Sacramento, Calif. — A record-setting heat wave made life miserable in much of the West on Tuesday, as California slammed into its second week of extreme heat that taxed the state’s electricity supply and threatened power outages that Could have prompted blackouts while people were desperately trying to stay calm.

The California Independent System Operator, the unit that oversees the state’s electrical grid, said a “rotating power outage” could occur Tuesday evening when electricity demand could reach an all-time high.

Democratic Governor Gavin Newsom urged residents to conserve, warning in a video message that “the risk of an outage is real and it is immediate.”

“This heat wave is on track to be the hottest and longest on record in September for many parts of the state and the West,” Newsom said. “Everyone has to do their part to help make the move for a few more days.”
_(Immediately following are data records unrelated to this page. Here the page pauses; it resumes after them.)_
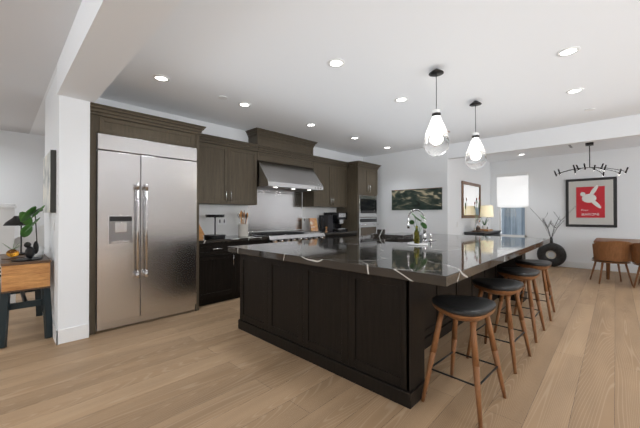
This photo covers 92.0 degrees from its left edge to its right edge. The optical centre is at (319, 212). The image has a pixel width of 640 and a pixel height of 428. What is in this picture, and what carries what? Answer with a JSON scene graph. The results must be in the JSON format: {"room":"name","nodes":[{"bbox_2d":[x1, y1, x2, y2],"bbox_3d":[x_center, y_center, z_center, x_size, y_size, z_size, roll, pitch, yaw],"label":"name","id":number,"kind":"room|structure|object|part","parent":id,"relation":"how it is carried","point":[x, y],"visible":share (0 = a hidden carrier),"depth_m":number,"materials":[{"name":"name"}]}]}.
{"room":"kitchen and dining room","nodes":[
{"label":"kitchen and dining room","id":0,"kind":"room"},
{"bbox_2d":[0,130,44,238],"bbox_3d":[-4.581,-0.060,6.452,0.120,2.740,9.000,0,-1,44],"label":"wall","id":1,"kind":"structure","parent":0,"point":[22,156],"depth_m":5.56,"materials":[{"name":"white paint"}]},
{"bbox_2d":[44,72,89,329],"bbox_3d":[-2.951,-0.081,3.569,1.320,2.740,0.245,0,-1,44],"label":"wall","id":2,"kind":"structure","parent":0,"point":[67,139],"depth_m":3.12,"materials":[{"name":"white paint"}]},
{"bbox_2d":[43,150,55,212],"bbox_3d":[-2.978,-0.318,3.395,0.725,0.640,0.045,0,-1,44],"label":"canvas art","id":3,"kind":"object","parent":2,"relation":"attached to","point":[49,181],"visible":1,"depth_m":3.18,"materials":[{"name":"grey"}]},
{"bbox_2d":[53,322,59,344],"bbox_3d":[-3.036,1.218,3.462,1.334,0.140,0.014,0,-1,44],"label":"baseboard","id":4,"kind":"structure","parent":2,"relation":"attached to","point":[56,333],"depth_m":3.01,"materials":[{"name":"white paint"}]},
{"bbox_2d":[93,98,362,236],"bbox_3d":[-0.910,-0.064,5.910,0.135,2.740,5.950,0,-1,44],"label":"wall","id":5,"kind":"structure","parent":0,"point":[274,210],"depth_m":5.60,"materials":[{"name":"paint"}]},
{"bbox_2d":[218,218,225,224],"bbox_3d":[-1.610,0.140,5.077,0.007,0.116,0.150,0,-1,44],"label":"outlet","id":6,"kind":"object","parent":5,"relation":"attached to","point":[221,221],"depth_m":5.08,"materials":[{"name":"white plastic"}]},
{"bbox_2d":[199,133,258,204],"bbox_3d":[-1.556,-0.636,4.875,0.392,1.008,1.165,0,-1,44],"label":"upper cabinet","id":7,"kind":"object","parent":5,"relation":"attached to","point":[227,171],"visible":0.71,"depth_m":4.80,"materials":[{"name":"brown wood"}]},
{"bbox_2d":[246,127,317,168],"bbox_3d":[-0.659,-1.158,5.817,0.392,0.546,1.470,0,-1,44],"label":"range hood surround","id":8,"kind":"object","parent":5,"relation":"attached to","point":[279,148],"visible":0.9,"depth_m":5.62,"materials":[{"name":"brown wood"}]},
{"bbox_2d":[257,161,322,194],"bbox_3d":[-0.602,-0.625,5.702,0.626,0.510,1.310,0,-1,44],"label":"range hood","id":9,"kind":"object","parent":5,"relation":"attached to","point":[274,176],"visible":1,"depth_m":5.50,"materials":[{"name":"silver metal"}]},
{"bbox_2d":[303,156,348,207],"bbox_3d":[0.148,-0.623,6.657,0.392,1.008,1.066,0,-1,44],"label":"upper cabinet","id":10,"kind":"object","parent":5,"relation":"attached to","point":[331,174],"visible":0.88,"depth_m":6.52,"materials":[{"name":"brown wood"}]},
{"bbox_2d":[0,266,639,427],"bbox_3d":[0.140,1.345,4.418,13.700,0.100,13.000,0,-1,44],"label":"floor","id":11,"kind":"structure","parent":0,"point":[212,365],"depth_m":2.41,"materials":[{"name":"brown wood"}]},
{"bbox_2d":[0,203,43,302],"bbox_3d":[-4.246,0.417,4.469,0.190,2.083,2.285,0,-1,44],"label":"wall","id":12,"kind":"structure","parent":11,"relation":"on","point":[7,233],"depth_m":4.30,"materials":[{"name":"white paint"}]},
{"bbox_2d":[0,254,52,347],"bbox_3d":[-3.268,0.887,3.405,1.081,0.799,0.409,0,-1,44],"label":"console table","id":13,"kind":"object","parent":11,"relation":"on","point":[22,278],"visible":0.94,"depth_m":3.08,"materials":[{"name":"brown wood"}]},
{"bbox_2d":[0,240,23,259],"bbox_3d":[-3.265,0.390,3.281,0.180,0.190,0.180,0,-1,44],"label":"bowl","id":14,"kind":"object","parent":13,"relation":"on","point":[12,253],"visible":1,"depth_m":3.26,"materials":[{"name":"gold metal"}]},
{"bbox_2d":[3,216,24,254],"bbox_3d":[-3.429,0.262,3.491,0.414,0.450,0.225,0,-1,44],"label":"desk lamp","id":15,"kind":"object","parent":13,"relation":"on","point":[14,221],"visible":0.75,"depth_m":3.38,"materials":[{"name":"black metal"}]},
{"bbox_2d":[11,241,42,261],"bbox_3d":[-3.001,0.389,3.167,0.240,0.190,0.240,0,-1,44],"label":"tray","id":16,"kind":"object","parent":13,"relation":"on","point":[30,252],"visible":1,"depth_m":3.16,"materials":[{"name":"black metal"}]},
{"bbox_2d":[19,205,44,256],"bbox_3d":[-3.100,0.200,3.328,0.226,0.570,0.211,0,-1,44],"label":"leaf plant","id":17,"kind":"object","parent":13,"relation":"on","point":[25,218],"visible":0.9,"depth_m":3.30,"materials":[{"name":"green plant"}]},
{"bbox_2d":[95,133,196,330],"bbox_3d":[-2.218,0.211,3.879,0.789,2.120,1.080,0,-1,44],"label":"fridge","id":18,"kind":"object","parent":11,"relation":"on","point":[146,230],"visible":0.98,"depth_m":3.58,"materials":[{"name":"silver metal"}]},
{"bbox_2d":[89,102,205,334],"bbox_3d":[-2.221,0.072,3.913,0.752,2.438,1.257,0,-1,44],"label":"surround","id":19,"kind":"object","parent":11,"relation":"on","point":[108,120],"visible":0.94,"depth_m":3.48,"materials":[{"name":"brown wood"}]},
{"bbox_2d":[199,235,268,305],"bbox_3d":[-1.459,0.840,4.782,0.625,0.915,1.181,0,-1,44],"label":"base cabinet","id":20,"kind":"object","parent":11,"relation":"on","point":[219,272],"visible":0.6,"depth_m":4.43,"materials":[{"name":"brown wood"}]},
{"bbox_2d":[199,225,204,238],"bbox_3d":[-1.782,0.253,4.442,0.100,0.251,0.210,0,-1,44],"label":"knife block","id":21,"kind":"object","parent":20,"relation":"on","point":[201,233],"visible":0.21,"depth_m":4.44,"materials":[{"name":"brown wood"}]},
{"bbox_2d":[204,215,225,238],"bbox_3d":[-1.584,0.204,4.664,0.310,0.352,0.310,0,-1,44],"label":"tiered stand","id":22,"kind":"object","parent":20,"relation":"on","point":[214,236],"visible":1,"depth_m":4.56,"materials":[{"name":"black metal"}]},
{"bbox_2d":[237,210,247,236],"bbox_3d":[-1.250,0.169,5.029,0.244,0.428,0.177,0,-1,44],"label":"utensil crock","id":23,"kind":"object","parent":20,"relation":"on","point":[242,229],"visible":0.98,"depth_m":4.97,"materials":[{"name":"white ceramic"}]},
{"bbox_2d":[248,230,324,242],"bbox_3d":[-0.572,0.824,5.663,0.689,0.960,1.310,0,-1,44],"label":"range","id":24,"kind":"object","parent":11,"relation":"on","point":[286,236],"visible":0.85,"depth_m":5.45,"materials":[{"name":"silver metal"}]},
{"bbox_2d":[320,231,357,238],"bbox_3d":[0.234,0.853,6.553,0.625,0.915,1.082,0,-1,44],"label":"base cabinet","id":25,"kind":"object","parent":11,"relation":"on","point":[332,234],"visible":0.17,"depth_m":6.36,"materials":[{"name":"brown wood"}]},
{"bbox_2d":[309,218,318,230],"bbox_3d":[-0.151,0.253,6.365,0.160,0.280,0.200,0,-1,44],"label":"cookbook","id":26,"kind":"object","parent":25,"relation":"on","point":[313,224],"visible":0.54,"depth_m":6.33,"materials":[{"name":"orange paper"}]},
{"bbox_2d":[321,217,323,231],"bbox_3d":[0.042,0.243,6.437,0.054,0.300,0.132,0,0,-7],"label":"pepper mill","id":27,"kind":"object","parent":25,"relation":"on","point":[322,229],"depth_m":6.38,"materials":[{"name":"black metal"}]},
{"bbox_2d":[319,212,347,230],"bbox_3d":[0.286,0.195,6.722,0.420,0.400,0.480,0,-1,44],"label":"coffee machine","id":28,"kind":"object","parent":25,"relation":"on","point":[332,221],"visible":0.98,"depth_m":6.61,"materials":[{"name":"black plastic"}]},
{"bbox_2d":[336,161,380,235],"bbox_3d":[0.896,0.096,7.212,0.699,2.438,0.900,0,-1,44],"label":"tall cabinet","id":29,"kind":"object","parent":11,"relation":"on","point":[360,209],"visible":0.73,"depth_m":6.91,"materials":[{"name":"brown wood"}]},
{"bbox_2d":[236,252,526,408],"bbox_3d":[1.100,0.866,4.041,2.074,0.854,3.653,0,-1,44],"label":"kitchen island","id":30,"kind":"object","parent":11,"relation":"on","point":[362,311],"depth_m":2.47,"materials":[{"name":"wood"}]},
{"bbox_2d":[228,238,515,287],"bbox_3d":[0.446,0.401,3.209,2.405,0.061,1.734,0,-1,44],"label":"island countertop","id":31,"kind":"structure","parent":30,"relation":"on","point":[442,265],"depth_m":2.60,"materials":[{"name":"black stone"}]},
{"bbox_2d":[408,213,427,244],"bbox_3d":[1.171,0.187,3.663,0.243,0.374,0.311,0,-1,44],"label":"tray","id":32,"kind":"object","parent":31,"relation":"on","point":[417,239],"visible":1,"depth_m":3.61,"materials":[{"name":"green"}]},
{"bbox_2d":[336,236,531,255],"bbox_3d":[1.287,0.407,4.089,2.405,0.061,0.701,0,-1,44],"label":"island countertop","id":33,"kind":"structure","parent":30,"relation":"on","point":[519,249],"depth_m":3.64,"materials":[{"name":"stone"}]},
{"bbox_2d":[392,237,407,243],"bbox_3d":[1.102,0.501,4.266,0.463,0.242,0.712,0,-1,44],"label":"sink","id":34,"kind":"object","parent":33,"relation":"in","point":[394,240],"depth_m":4.59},
{"bbox_2d":[407,209,427,241],"bbox_3d":[1.298,0.164,4.117,0.277,0.426,0.093,0,-1,44],"label":"faucet","id":35,"kind":"object","parent":33,"relation":"on","point":[424,232],"visible":0.9,"depth_m":4.03,"materials":[{"name":"silver metal"}]},
{"bbox_2d":[397,232,549,247],"bbox_3d":[2.017,0.413,4.852,2.405,0.061,1.410,0,-1,44],"label":"island countertop","id":36,"kind":"structure","parent":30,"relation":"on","point":[536,242],"depth_m":4.38,"materials":[{"name":"stone"}]},
{"bbox_2d":[371,229,412,237],"bbox_3d":[1.150,0.326,4.961,0.580,0.114,0.330,0,-1,44],"label":"board","id":37,"kind":"object","parent":36,"relation":"on","point":[380,233],"visible":0.98,"depth_m":4.86,"materials":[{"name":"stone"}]},
{"bbox_2d":[421,295,506,427],"bbox_3d":[0.984,0.945,2.120,0.423,0.672,0.491,0,-1,44],"label":"bar stool","id":38,"kind":"object","parent":11,"relation":"on","point":[472,310],"visible":1,"depth_m":2.08,"materials":[{"name":"brown wood"}]},
{"bbox_2d":[464,230,500,236],"bbox_3d":[3.924,0.879,7.403,0.450,0.875,1.340,0,-1,44],"label":"console","id":39,"kind":"object","parent":11,"relation":"on","point":[492,233],"visible":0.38,"depth_m":7.04,"materials":[{"name":"grey"}]},
{"bbox_2d":[472,197,492,231],"bbox_3d":[3.836,0.034,7.306,0.303,0.810,0.881,0,-1,44],"label":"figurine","id":40,"kind":"object","parent":39,"relation":"on","point":[477,226],"visible":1,"depth_m":7.28,"materials":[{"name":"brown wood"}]},
{"bbox_2d":[480,205,493,228],"bbox_3d":[4.148,0.132,7.679,0.300,0.620,0.300,0,-1,44],"label":"table lamp","id":41,"kind":"object","parent":39,"relation":"on","point":[486,211],"visible":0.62,"depth_m":7.57,"materials":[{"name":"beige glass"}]},
{"bbox_2d":[466,278,530,373],"bbox_3d":[1.585,0.949,2.748,0.422,0.672,0.490,0,-1,44],"label":"bar stool","id":42,"kind":"object","parent":11,"relation":"on","point":[506,288],"visible":0.9,"depth_m":2.68,"materials":[{"name":"brown wood"}]},
{"bbox_2d":[494,267,545,342],"bbox_3d":[2.156,0.954,3.352,0.414,0.672,0.476,0,-1,44],"label":"bar stool","id":43,"kind":"object","parent":11,"relation":"on","point":[523,273],"visible":0.94,"depth_m":3.30,"materials":[{"name":"brown wood"}]},
{"bbox_2d":[514,259,554,320],"bbox_3d":[2.752,0.958,3.971,0.420,0.672,0.487,0,-1,44],"label":"bar stool","id":44,"kind":"object","parent":11,"relation":"on","point":[543,266],"visible":0.81,"depth_m":3.90,"materials":[{"name":"brown wood"}]},
{"bbox_2d":[530,206,575,266],"bbox_3d":[5.654,0.583,7.516,0.900,1.475,0.248,0,-1,44],"label":"floor vase","id":45,"kind":"object","parent":11,"relation":"on","point":[559,252],"visible":0.94,"depth_m":7.51,"materials":[{"name":"black ceramic"}]},
{"bbox_2d":[590,241,633,285],"bbox_3d":[5.405,0.906,5.737,0.618,0.803,0.609,0,-1,44],"label":"dining chair","id":46,"kind":"object","parent":11,"relation":"on","point":[618,253],"visible":0.96,"depth_m":5.54,"materials":[{"name":"brown leather"}]},
{"bbox_2d":[593,238,639,279],"bbox_3d":[6.519,0.927,5.703,2.150,0.755,1.230,0,-1,44],"label":"dining table","id":47,"kind":"object","parent":11,"relation":"on","point":[596,240],"visible":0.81,"depth_m":6.14,"materials":[{"name":"brown wood"}]},
{"bbox_2d":[630,243,639,287],"bbox_3d":[5.714,0.903,5.284,0.589,0.803,0.581,0,-1,44],"label":"dining chair","id":48,"kind":"object","parent":11,"relation":"on","point":[635,251],"visible":0.98,"depth_m":5.34,"materials":[{"name":"brown wood"}]},
{"bbox_2d":[0,0,639,161],"bbox_3d":[0.140,-1.495,4.439,13.700,0.100,13.000,0,-1,44],"label":"ceiling","id":49,"kind":"structure","parent":0,"point":[506,66],"depth_m":3.09,"materials":[{"name":"white paint"}]},
{"bbox_2d":[57,0,181,101],"bbox_3d":[0.289,-1.324,0.490,7.628,0.300,0.300,0,-1,44],"label":"beam","id":50,"kind":"structure","parent":49,"relation":"attached to","point":[106,41],"depth_m":2.14,"materials":[{"name":"white paint"}]},
{"bbox_2d":[152,74,169,81],"bbox_3d":[-1.705,-1.449,3.320,0.175,0.008,0.165,0,-1,44],"label":"recessed light","id":51,"kind":"object","parent":49,"relation":"in","point":[162,78],"depth_m":3.33,"materials":[{"name":"white plastic"}]},
{"bbox_2d":[238,102,250,106],"bbox_3d":[-1.001,-1.443,4.111,0.167,0.008,0.165,0,-1,44],"label":"recessed light","id":52,"kind":"object","parent":49,"relation":"in","point":[244,104],"depth_m":4.12,"materials":[{"name":"white plastic"}]},
{"bbox_2d":[328,58,344,67],"bbox_3d":[0.159,-1.451,2.988,0.174,0.008,0.171,0,-1,44],"label":"recessed light","id":53,"kind":"object","parent":49,"relation":"in","point":[338,62],"depth_m":2.98,"materials":[{"name":"white plastic"}]},
{"bbox_2d":[395,97,407,101],"bbox_3d":[1.036,-1.444,3.937,0.169,0.008,0.167,0,-1,44],"label":"recessed light","id":54,"kind":"object","parent":49,"relation":"in","point":[401,99],"depth_m":3.94,"materials":[{"name":"white plastic"}]},
{"bbox_2d":[424,68,449,156],"bbox_3d":[1.174,-1.009,3.115,0.244,0.889,0.244,0,-1,44],"label":"pendant light","id":55,"kind":"object","parent":49,"relation":"hanging from","point":[436,141],"visible":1,"depth_m":3.04,"materials":[{"name":"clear glass"}]},
{"bbox_3d":[1.174,-0.767,3.113,0.244,0.405,0.244,0,-1,44],"label":"glass","id":56,"kind":"part","parent":55,"relation":"part of","materials":[{"name":"clear glass"}]},
{"bbox_2d":[465,101,485,168],"bbox_3d":[2.010,-1.003,3.990,0.244,0.889,0.244,0,-1,44],"label":"pendant light","id":57,"kind":"object","parent":49,"relation":"hanging from","point":[475,157],"visible":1,"depth_m":3.92,"materials":[{"name":"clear glass"}]},
{"bbox_3d":[2.010,-0.761,3.988,0.244,0.405,0.244,0,-1,44],"label":"glass","id":58,"kind":"part","parent":57,"relation":"part of","materials":[{"name":"clear glass"}]},
{"bbox_2d":[447,114,639,158],"bbox_3d":[4.959,-1.296,4.354,6.218,0.300,0.140,0,-1,44],"label":"header beam","id":59,"kind":"structure","parent":49,"relation":"attached to","point":[612,129],"depth_m":5.18,"materials":[{"name":"white paint"}]},
{"bbox_2d":[557,46,580,56],"bbox_3d":[2.237,-1.453,2.778,0.163,0.008,0.180,0,-1,44],"label":"recessed light","id":60,"kind":"object","parent":49,"relation":"in","point":[568,51],"depth_m":2.78,"materials":[{"name":"white plastic"}]},
{"bbox_2d":[566,88,583,93],"bbox_3d":[3.016,-1.446,3.655,0.160,0.008,0.182,0,-1,44],"label":"recessed light","id":61,"kind":"object","parent":49,"relation":"in","point":[575,90],"depth_m":3.66,"materials":[{"name":"white plastic"}]},
{"bbox_2d":[554,142,628,176],"bbox_3d":[5.454,-1.095,6.246,1.320,0.672,0.519,0,0,-1],"label":"chandelier","id":62,"kind":"object","parent":49,"relation":"hanging from","point":[589,144],"visible":1,"depth_m":6.23,"materials":[{"name":"black metal"}]},
{"bbox_2d":[363,148,449,233],"bbox_3d":[1.887,-0.054,7.283,2.280,2.740,0.140,0,-1,44],"label":"wall","id":63,"kind":"structure","parent":0,"point":[421,168],"depth_m":7.02,"materials":[{"name":"white paint"}]},
{"bbox_2d":[392,187,441,209],"bbox_3d":[2.141,-0.297,6.921,1.200,0.470,0.030,0,-1,44],"label":"art panel","id":64,"kind":"object","parent":63,"relation":"attached to","point":[422,199],"visible":0.93,"depth_m":6.87,"materials":[{"name":"green metal"}]},
{"bbox_2d":[450,158,490,234],"bbox_3d":[3.770,-0.051,7.690,0.120,2.740,3.048,0,-1,44],"label":"wall","id":65,"kind":"structure","parent":0,"point":[460,170],"depth_m":7.11,"materials":[{"name":"white paint"}]},
{"bbox_2d":[461,181,480,217],"bbox_3d":[3.683,-0.298,7.490,0.028,0.850,1.320,0,-1,44],"label":"mirror","id":66,"kind":"object","parent":65,"relation":"attached to","point":[470,192],"visible":0.92,"depth_m":7.37,"materials":[{"name":"brown mirror"}]},
{"bbox_2d":[490,146,639,266],"bbox_3d":[7.074,-0.059,6.556,6.218,2.740,0.120,0,-1,44],"label":"wall","id":67,"kind":"structure","parent":0,"point":[546,190],"depth_m":7.46,"materials":[{"name":"white paint"}]},
{"bbox_2d":[496,172,528,206],"bbox_3d":[5.150,-0.607,8.283,0.760,0.910,0.041,0,-1,44],"label":"roller blind","id":68,"kind":"object","parent":67,"relation":"attached to","point":[512,189],"visible":1,"depth_m":8.28,"materials":[{"name":"white fabric"}]},
{"bbox_2d":[499,207,526,237],"bbox_3d":[5.191,-0.151,8.323,0.680,1.650,0.110,0,-1,44],"label":"window","id":69,"kind":"structure","parent":67,"relation":"in","point":[512,221],"depth_m":8.32,"materials":[{"name":"white"}]},
{"bbox_2d":[526,258,639,273],"bbox_3d":[7.027,1.240,6.499,6.220,0.140,0.014,0,-1,44],"label":"baseboard","id":70,"kind":"structure","parent":67,"relation":"attached to","point":[567,263],"depth_m":7.13,"materials":[{"name":"white"}]},
{"bbox_2d":[565,176,616,227],"bbox_3d":[6.288,-0.235,7.184,0.900,1.140,0.058,0,-1,44],"label":"poster","id":71,"kind":"object","parent":67,"relation":"attached to","point":[591,196],"visible":1,"depth_m":7.14,"materials":[{"name":"red paper"}]}
]}
California’s state capital Sacramento on Tuesday set a record for its 41st day with temperatures reaching at least 100 degrees Fahrenheit (38 degrees Celsius). And there was a chance the city would break its all-time high of 114 degrees Fahrenheit (46 degrees Celsius), set in 1925, according to the National Weather Service.

Sacramento native Debbie Chang was walking through Capitol Park on Tuesday morning, pulling Pop-Tarts and a wagon of water to hand out to the homeless. She lives in an old house that relies on wall-mounted units that don’t work so well. The temperature of his house reached 91 degrees (33 degrees Celsius) on Monday night.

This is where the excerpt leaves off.